Most often, such jokes are associated with the fact that the program does not recognize the context of the phrase and translates the terms verbatim, moreover, without distinguishing proper names from ordinary words. The same PROMT translator turned “Leo Tolstoy” into “Lion Thick” (“fat lion”), “ bra-ket notation ” into “note by Bra Keti”, “ Lie algebra ” into “Lie algebra”, “ eccentricity vector ” - in the “vector of originality”, “ Shawnee Smith ” in the “Shawnee Smith Indian”, etc. Google translator , on the contrary, often mistook the word “ rice ” for the name of the US Secretary of State .
See also
- Automated translation
- Automatic translation of spoken language
- Linguistic software
- Parsing
- Wikipedia: Online auto translators
Comments
- ↑ However, this is not so: Polyglossum ( sic ) is an electronic dictionary [4] , a program of the same class as Lingvo , unable to translate itself. At that time, it existed in versions for DOS and Windows 3.x and, inferior to Lingvo and Context in the quality of the general dictionary, had a record volume of specialized dictionaries. In addition, individual translation errors give out a fake - probably, after a machine translation, the text was edited manually: “A wonderful example of the text obtained supposedly using the biomedical dictionary as a result of the translation of the mouse driver manual is called Mouse Covers ... I don’t believe in the purity of the experiment: for sure there were some corrections made to the text by the hand of a person [5] . ”
Notes
- ↑ Machine translation: rules versus statistics
- ↑ ABBYY's New Text Translation Approach
- ↑ Summa Technologiae , 1963 (or 2nd ed. 1967), chapter 4.

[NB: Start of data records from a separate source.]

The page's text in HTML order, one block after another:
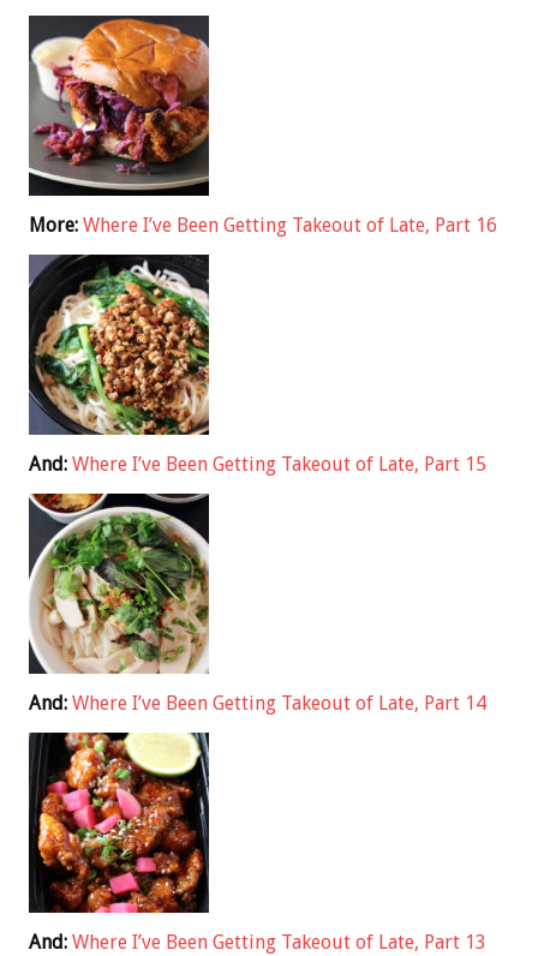
More: Where I’ve Been Getting Takeout of Late, Part 16
And: Where I’ve Been Getting Takeout of Late, Part 15
And: Where I’ve Been Getting Takeout of Late, Part 14
And: Where I’ve Been Getting Takeout of Late, Part 13
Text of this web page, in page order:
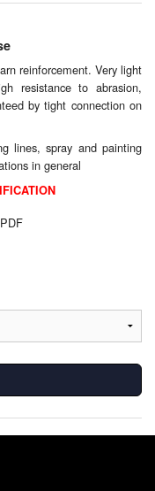
reinforcement. Very light
resistance to abrasion,
by tight connection on
lines, spray and painting
in general
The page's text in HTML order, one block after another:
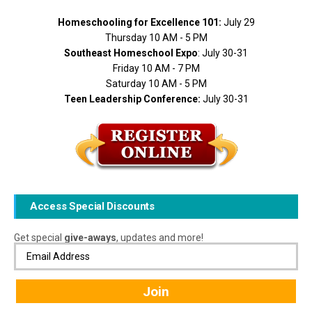
Homeschooling for Excellence 101: July 29
Thursday 10 AM - 5 PM
Southeast Homeschool Expo: July 30-31
Friday 10 AM - 7 PM
Saturday 10 AM - 5 PM
Teen Leadership Conference: July 30-31
Access Special Discounts
Get special give-aways, updates and more!
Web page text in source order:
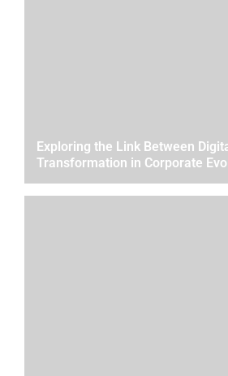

- ↑ Polyglossum on the official website
- ↑ K. Knop. Socrates is my friend, but truth is more expensive (inaccessible link) // Computerra. - 1999. - No. 47 (November 23).

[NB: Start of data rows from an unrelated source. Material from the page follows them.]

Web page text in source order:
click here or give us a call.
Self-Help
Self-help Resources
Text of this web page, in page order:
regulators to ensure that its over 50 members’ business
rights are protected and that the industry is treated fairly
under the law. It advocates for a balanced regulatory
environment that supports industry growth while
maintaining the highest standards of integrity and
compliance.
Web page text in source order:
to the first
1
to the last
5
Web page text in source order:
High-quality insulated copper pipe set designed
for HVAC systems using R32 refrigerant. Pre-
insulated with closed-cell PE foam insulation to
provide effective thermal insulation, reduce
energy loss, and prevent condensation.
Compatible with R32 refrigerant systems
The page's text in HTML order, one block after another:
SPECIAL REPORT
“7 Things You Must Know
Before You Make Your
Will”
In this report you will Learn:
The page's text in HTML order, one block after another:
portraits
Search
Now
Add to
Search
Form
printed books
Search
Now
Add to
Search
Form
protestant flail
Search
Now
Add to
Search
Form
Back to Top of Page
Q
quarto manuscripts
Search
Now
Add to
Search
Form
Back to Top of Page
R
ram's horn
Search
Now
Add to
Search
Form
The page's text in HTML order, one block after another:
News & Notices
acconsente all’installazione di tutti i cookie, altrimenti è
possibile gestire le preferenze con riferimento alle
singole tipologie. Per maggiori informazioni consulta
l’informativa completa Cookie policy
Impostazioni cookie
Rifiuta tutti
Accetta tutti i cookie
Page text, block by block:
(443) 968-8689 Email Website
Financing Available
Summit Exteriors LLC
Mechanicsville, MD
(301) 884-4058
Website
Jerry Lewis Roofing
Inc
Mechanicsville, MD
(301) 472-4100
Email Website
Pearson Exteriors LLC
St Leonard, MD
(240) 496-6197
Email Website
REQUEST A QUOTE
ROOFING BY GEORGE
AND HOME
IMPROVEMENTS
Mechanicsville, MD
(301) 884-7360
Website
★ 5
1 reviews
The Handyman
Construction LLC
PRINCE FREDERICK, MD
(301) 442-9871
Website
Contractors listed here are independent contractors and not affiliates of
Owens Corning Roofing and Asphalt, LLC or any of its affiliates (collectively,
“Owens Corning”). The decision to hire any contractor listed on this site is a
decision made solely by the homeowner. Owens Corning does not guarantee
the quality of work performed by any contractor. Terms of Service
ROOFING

- ↑ Our cat gave birth to three kittens - two white and one African American
Literature
- Automatic translation / I. M. Boguslavsky // Big Russian Encyclopedia : [in 35 vols.] / Ch. ed. Yu.S. Osipov . - M .: Great Russian Encyclopedia, 2004—2017.

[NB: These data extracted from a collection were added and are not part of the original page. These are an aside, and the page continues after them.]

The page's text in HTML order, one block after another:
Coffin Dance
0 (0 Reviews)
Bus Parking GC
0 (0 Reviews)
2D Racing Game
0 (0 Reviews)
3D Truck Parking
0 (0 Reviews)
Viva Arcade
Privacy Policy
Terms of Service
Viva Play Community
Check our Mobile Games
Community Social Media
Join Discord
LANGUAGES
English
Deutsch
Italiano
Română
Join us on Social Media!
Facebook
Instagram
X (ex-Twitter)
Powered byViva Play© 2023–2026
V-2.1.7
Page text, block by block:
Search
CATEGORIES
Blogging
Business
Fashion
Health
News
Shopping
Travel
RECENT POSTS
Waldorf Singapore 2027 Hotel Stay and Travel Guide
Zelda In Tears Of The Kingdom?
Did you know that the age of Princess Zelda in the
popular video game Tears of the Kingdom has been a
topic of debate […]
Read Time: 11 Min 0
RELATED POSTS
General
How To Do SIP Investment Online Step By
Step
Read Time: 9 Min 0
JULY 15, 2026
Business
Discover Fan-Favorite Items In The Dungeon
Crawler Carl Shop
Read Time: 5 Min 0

- O.S. Kulagina. On the current state of machine translation // Mathematical Problems of Cybernetics, vol. 3, Moscow: Nauka, 1991, pp. 5-50. Bibliography of 140 titles. ISBN 5-02-014323-5 .
- Grashchenko L.A., Klyshinsky E.S., Tumkovsky S.R., Usmanov Z.D. Conceptual model of the Russian-Tajik machine translation system // Reports of the Academy of Sciences of the Republic of Tajikistan. - 2011. - Volume 54, No. 4. - S. 279-285.
- The future of machine translation // Computerra No. 21, June 5, 2002.